OD : La géologie n’est en effet pas une science exacte, il y a une part d’observation plus importante que dans d’autres métiers de l’ingénieur.
Quand vous regardez CSD aujourd’hui, qu’en pensez-vous?
L’idée première de CSD était d’avoir du travail intéressant pour les géologues et les ingénieurs. Pour cela, l’argent et une bonne organisation sont nécessaires pour faire avancer l’entreprise. De là est née l’idée principale de l’actionnariat interne. Et ce principe a fonctionné.
OD: Nous avons séparé la direction du conseil d’administration pour en faire deux organes. La direction n’est pas liée aux succursales, et nous avons 104 actionnaires aujourd’hui.

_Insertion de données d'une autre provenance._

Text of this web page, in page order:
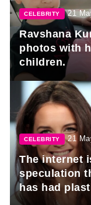
CELEBRITY 21
Ravshana
photos with
children.
CELEBRITY 21
The internet
speculation
has had
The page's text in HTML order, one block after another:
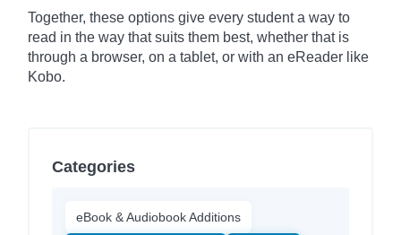
Together, these options give every student a way to
read in the way that suits them best, whether that is
through a browser, on a tablet, or with an eReader like
Kobo.
Categories
eBook & Audiobook Additions
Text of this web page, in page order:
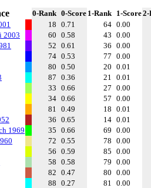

Oh, le nombre a bien évolué ! Au début, nous n’étions que trois actionnaires principaux avec quelques collaborateurs qui détenaient des parts. Lorsque j’ai quitté CSD, j’ai vendu mes parts. J’ai fait une bonne affaire, car j’ai enfin pu construire mon bateau et partir en mer.
OD: Chez CSD nous donnons toujours la responsabilité aux jeunes quand ils arrivent. C’est quand on se jette à l’eau que l’on apprend à nager.

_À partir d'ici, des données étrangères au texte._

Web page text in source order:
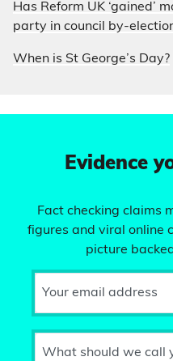
Has Reform UK ‘gained’
party in council by-
When is St George’s Day?
Evidence
Fact checking claims
figures and viral online
picture
Your email address
What should we call
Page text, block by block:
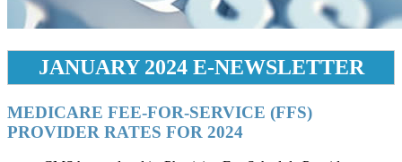
JANUARY 2024 E-NEWSLETTER
MEDICARE FEE-FOR-SERVICE (FFS)
PROVIDER RATES FOR 2024
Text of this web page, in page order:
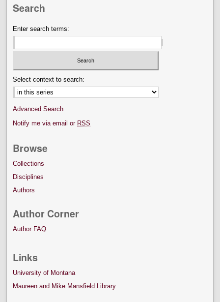
Search
Enter search terms:
Select context to search:
Advanced Search
Notify me via email or RSS
Browse
Collections
Disciplines
Authors
Author Corner
Author FAQ
Links
University of Montana
Maureen and Mike Mansfield Library
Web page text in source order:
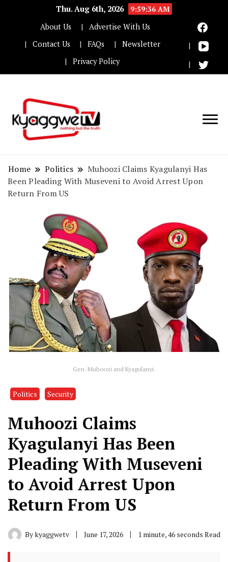
Thu. Aug 6th, 2026
9:59:37 AM
About Us
Advertise With Us
Contact Us
FAQs
Newsletter
Privacy Policy
Home Politics
Muhoozi Claims Kyagulanyi Has
Been Pleading With Museveni to Avoid Arrest Upon
Return From US
Gen. Muhoozi and Kyagulanyi.
Politics Security
Muhoozi Claims
Kyagulanyi Has Been
Pleading With Museveni
to Avoid Arrest Upon
Return From US
Bykyaggwetv June 17, 2026 1 minute, 46 seconds Read
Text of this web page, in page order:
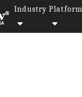
Industry Platform
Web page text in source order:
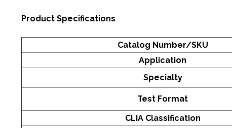
Product Specifications
Catalog Number/SKU
Application
Specialty
Test Format
CLIA Classification
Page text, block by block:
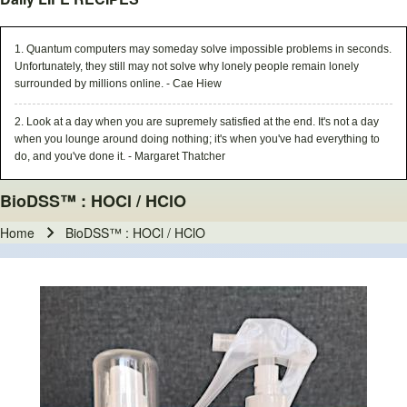
1. Quantum computers may someday solve impossible problems in seconds.
Unfortunately, they still may not solve why lonely people remain lonely
surrounded by millions online. - Cae Hiew
2. Look at a day when you are supremely satisfied at the end. It's not a day
when you lounge around doing nothing; it's when you've had everything to
do, and you've done it. - Margaret Thatcher
BioDSS™ : HOCl / HClO
Home BioDSS™ : HOCl / HClO

Oui, au début, ils commettent des erreurs comme tout le monde et ils apprennent.
Le courage fait partie des principes de conduite de CSD encore aujourd’hui.

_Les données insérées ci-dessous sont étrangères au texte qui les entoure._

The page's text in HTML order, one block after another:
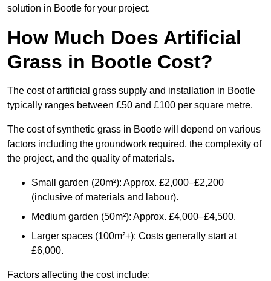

La participation des collaborateurs et le travail intéressant sont deux éléments clé, parce qu’il faut aimer ce qu’on fait. Si c’est juste un «boulot», ça n’en vaut pas la peine.
OD: Les gens viennent chez nous parce qu’ils veulent travailler sur des beaux projets.
Dans le premier rapport annuel vous avez écrit que vous engagiez des jeunes et que vous les formiez : ils étaient formés comment ?
Une fois par semaine, il y avait des soirées de formation, nous les faisions le plus souvent dans des bistrots. Les employés prenaient les heures sur leur temps libre. Bernard Schmutz l’avait bien organisé. C’était très strict, les absences n’étaient pas tolérées.
OD : Quand je suis arrivée chez CSD Fribourg en 1990, il y avait des formations à Lausanne, mais pas chaque semaine. Aujourd’hui, nous avons la « CSD Academy » avec des formations internes.
Dans le temps, les universités ne proposaient pas de formation pour nos métiers, alors nous apportions une solution.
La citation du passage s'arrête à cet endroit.